Surface mail entries should be submitted on index cards, the sentence on one side and the entrant’s name, address, and phone number on the other.
Email entries should be in the body of the message, NOT IN AN ATTACHMENT (and it would be really swell if you submitted your entries in Arial 12 font).
Entries will be judged by categories, from “general” to detective, western, science fiction, romance, and so on. There will be overall winners as well as category winners.
The official deadline is April 15 (a date that Americans associate with painful submissions and making up bad stories). The actual deadline may be as late as June 30.
The contest accepts submissions every day of the livelong year.
Wild Card Rule: Resist the temptation to work with puns like “It was a stark and dormy night.”

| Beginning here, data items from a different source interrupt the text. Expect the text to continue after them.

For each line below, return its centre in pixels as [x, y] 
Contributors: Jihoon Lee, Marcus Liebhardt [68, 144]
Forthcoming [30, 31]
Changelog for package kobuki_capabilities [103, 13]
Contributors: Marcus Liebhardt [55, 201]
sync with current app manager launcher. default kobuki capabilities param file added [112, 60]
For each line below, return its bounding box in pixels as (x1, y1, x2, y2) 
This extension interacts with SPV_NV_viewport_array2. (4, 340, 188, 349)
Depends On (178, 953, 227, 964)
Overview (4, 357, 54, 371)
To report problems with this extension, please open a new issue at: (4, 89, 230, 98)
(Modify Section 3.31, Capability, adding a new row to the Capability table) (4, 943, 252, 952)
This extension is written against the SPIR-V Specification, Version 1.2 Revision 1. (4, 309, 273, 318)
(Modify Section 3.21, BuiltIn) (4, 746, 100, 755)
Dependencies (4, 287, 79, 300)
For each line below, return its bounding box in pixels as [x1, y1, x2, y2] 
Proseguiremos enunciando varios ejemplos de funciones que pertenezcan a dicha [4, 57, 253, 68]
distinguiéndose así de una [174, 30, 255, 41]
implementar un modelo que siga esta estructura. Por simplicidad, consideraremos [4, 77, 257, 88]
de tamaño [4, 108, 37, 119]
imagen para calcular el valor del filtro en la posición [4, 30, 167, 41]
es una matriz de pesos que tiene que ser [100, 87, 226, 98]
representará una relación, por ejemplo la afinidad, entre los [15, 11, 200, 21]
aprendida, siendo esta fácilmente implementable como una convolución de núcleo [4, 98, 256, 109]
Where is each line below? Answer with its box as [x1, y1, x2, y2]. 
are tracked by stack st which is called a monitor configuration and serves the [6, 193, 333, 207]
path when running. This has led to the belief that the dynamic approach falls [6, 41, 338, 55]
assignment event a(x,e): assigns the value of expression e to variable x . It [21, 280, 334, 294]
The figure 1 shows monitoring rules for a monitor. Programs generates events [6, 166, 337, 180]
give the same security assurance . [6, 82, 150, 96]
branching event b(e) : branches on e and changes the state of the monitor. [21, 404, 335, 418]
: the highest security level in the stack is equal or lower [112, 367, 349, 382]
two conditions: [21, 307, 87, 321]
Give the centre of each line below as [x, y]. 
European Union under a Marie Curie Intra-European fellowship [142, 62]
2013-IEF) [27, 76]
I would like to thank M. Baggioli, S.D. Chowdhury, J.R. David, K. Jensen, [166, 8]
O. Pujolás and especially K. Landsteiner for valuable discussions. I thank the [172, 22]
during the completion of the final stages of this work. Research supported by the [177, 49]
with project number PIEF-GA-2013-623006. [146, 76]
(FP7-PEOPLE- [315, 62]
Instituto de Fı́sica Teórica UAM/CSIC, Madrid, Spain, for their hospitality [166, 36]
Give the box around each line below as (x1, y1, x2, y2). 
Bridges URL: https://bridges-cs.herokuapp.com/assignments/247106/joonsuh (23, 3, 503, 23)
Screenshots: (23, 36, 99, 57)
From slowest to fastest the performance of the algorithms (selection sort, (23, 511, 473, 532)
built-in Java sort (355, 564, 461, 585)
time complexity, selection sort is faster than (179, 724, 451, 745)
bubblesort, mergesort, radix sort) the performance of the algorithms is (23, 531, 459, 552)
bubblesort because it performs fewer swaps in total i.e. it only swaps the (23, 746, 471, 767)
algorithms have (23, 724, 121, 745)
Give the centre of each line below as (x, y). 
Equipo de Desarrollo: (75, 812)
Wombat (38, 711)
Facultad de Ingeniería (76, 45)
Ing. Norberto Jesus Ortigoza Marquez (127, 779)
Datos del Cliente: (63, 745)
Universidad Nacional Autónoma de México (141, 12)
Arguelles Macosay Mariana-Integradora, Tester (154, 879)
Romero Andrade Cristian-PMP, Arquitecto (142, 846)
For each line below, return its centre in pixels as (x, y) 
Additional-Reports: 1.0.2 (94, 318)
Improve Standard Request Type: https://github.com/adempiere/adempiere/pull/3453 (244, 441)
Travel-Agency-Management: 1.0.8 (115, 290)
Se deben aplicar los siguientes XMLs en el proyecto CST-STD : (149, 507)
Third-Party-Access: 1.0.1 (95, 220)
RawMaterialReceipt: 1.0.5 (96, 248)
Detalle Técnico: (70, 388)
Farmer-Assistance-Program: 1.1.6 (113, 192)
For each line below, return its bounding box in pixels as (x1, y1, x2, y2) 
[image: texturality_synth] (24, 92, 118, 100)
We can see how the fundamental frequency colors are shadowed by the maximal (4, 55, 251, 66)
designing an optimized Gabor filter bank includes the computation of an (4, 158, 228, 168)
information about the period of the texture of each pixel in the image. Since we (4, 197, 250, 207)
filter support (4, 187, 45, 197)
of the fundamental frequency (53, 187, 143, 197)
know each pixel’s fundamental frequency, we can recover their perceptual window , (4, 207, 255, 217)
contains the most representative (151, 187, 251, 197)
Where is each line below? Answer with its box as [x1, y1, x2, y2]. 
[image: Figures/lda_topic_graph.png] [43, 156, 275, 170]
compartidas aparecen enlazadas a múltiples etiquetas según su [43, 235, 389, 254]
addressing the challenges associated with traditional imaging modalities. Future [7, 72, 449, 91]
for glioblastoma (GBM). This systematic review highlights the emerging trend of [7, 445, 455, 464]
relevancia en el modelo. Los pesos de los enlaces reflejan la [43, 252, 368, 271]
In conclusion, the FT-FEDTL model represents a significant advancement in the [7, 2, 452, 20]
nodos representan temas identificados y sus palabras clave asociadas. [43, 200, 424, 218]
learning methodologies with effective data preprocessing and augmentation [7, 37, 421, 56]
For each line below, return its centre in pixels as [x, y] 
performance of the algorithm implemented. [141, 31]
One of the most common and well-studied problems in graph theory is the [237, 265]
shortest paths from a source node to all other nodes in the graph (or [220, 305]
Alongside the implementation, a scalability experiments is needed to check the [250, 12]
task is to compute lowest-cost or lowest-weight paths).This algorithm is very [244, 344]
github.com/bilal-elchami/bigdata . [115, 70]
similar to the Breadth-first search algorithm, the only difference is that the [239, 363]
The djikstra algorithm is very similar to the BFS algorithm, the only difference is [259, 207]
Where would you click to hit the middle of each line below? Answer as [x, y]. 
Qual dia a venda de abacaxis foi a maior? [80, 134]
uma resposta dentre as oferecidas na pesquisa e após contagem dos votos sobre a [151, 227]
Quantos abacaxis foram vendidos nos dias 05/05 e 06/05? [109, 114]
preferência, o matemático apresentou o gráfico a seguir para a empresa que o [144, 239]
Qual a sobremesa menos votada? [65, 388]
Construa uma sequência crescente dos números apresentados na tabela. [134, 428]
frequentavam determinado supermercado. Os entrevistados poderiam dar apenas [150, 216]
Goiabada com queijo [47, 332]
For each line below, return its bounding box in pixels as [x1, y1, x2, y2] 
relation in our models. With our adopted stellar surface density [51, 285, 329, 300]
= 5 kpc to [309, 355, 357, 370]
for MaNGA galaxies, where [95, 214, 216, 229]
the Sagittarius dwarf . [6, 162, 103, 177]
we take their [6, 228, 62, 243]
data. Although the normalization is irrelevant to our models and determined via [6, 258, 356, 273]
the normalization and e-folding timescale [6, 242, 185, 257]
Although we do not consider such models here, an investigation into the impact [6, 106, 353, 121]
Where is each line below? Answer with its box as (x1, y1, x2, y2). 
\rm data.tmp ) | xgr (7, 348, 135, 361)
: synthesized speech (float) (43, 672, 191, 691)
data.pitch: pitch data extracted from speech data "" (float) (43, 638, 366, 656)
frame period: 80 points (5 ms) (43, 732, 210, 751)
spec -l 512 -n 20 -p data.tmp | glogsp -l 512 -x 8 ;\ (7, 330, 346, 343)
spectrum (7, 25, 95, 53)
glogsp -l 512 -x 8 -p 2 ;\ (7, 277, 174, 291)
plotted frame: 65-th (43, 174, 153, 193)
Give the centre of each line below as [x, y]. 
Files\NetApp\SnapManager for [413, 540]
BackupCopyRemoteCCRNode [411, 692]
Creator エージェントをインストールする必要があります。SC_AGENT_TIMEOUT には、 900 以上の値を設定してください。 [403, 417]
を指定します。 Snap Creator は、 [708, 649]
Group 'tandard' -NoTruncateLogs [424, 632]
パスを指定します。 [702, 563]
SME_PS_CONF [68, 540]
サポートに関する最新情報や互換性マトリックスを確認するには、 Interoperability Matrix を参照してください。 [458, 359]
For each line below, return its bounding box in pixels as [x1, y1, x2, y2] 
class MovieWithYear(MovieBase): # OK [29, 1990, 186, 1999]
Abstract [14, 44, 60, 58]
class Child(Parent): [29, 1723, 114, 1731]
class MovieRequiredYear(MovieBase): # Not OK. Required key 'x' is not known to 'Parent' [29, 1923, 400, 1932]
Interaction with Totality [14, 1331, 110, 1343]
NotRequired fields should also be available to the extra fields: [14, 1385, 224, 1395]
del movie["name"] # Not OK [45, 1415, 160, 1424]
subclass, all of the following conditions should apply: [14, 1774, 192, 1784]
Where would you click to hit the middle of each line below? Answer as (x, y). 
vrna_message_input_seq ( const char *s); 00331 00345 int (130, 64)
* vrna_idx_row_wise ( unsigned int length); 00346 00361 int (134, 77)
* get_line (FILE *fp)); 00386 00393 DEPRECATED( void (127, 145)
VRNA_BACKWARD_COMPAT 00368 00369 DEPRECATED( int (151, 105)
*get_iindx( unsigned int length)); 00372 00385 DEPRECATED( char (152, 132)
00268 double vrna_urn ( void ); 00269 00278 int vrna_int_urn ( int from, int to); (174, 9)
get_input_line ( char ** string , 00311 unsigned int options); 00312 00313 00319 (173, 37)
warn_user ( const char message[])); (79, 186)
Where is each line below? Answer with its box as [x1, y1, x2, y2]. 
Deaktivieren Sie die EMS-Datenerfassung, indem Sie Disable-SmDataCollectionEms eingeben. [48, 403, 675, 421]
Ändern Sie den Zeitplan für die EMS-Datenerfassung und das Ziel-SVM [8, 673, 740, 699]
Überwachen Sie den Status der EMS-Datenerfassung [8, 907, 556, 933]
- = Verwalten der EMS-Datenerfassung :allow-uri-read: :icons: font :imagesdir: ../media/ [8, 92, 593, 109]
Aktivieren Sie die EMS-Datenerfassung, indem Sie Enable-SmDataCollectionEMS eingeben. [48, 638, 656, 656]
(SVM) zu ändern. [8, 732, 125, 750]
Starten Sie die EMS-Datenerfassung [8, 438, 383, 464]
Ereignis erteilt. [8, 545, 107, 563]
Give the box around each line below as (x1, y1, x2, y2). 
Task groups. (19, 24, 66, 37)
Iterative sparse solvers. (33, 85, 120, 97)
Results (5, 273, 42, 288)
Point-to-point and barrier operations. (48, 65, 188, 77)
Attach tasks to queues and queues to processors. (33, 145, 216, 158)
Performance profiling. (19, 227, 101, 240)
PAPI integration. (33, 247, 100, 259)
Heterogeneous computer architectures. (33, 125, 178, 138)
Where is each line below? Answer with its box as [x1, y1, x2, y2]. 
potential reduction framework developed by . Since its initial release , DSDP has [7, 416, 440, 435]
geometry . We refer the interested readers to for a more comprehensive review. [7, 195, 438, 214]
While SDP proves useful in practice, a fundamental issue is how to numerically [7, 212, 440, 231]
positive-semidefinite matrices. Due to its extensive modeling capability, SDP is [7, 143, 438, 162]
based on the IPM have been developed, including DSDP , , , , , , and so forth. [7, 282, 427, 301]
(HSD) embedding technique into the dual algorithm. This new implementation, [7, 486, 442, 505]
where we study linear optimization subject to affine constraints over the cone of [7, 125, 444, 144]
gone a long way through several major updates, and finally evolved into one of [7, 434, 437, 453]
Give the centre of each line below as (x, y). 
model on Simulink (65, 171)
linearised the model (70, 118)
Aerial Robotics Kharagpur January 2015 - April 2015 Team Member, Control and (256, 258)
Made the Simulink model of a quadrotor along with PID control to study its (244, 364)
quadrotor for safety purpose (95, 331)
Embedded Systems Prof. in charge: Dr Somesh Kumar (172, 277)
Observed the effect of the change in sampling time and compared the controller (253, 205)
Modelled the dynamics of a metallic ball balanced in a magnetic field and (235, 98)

Finally, in keeping with the gravitas, high seriousness, and general bignitude of the contest, the grand prize winner will receive . . . a pittance.
Send your entries to:
Bulwer-Lytton Fiction Contest
Department of English
San Jose State University
San Jose, CA 95192-0090, or
To inflict your BLFC entry electronically, digitally stimulate Bulwer’s nasal member (and please include your name, phone number, and addresses–Gastropoda and e-mail [Note: this data is for our contact information, not for public consumption. It is a convenience for interested media to be able to contact winners but we cannot post such information on our Web site, thanks to the cyber sociopaths who like to inflict viruses.]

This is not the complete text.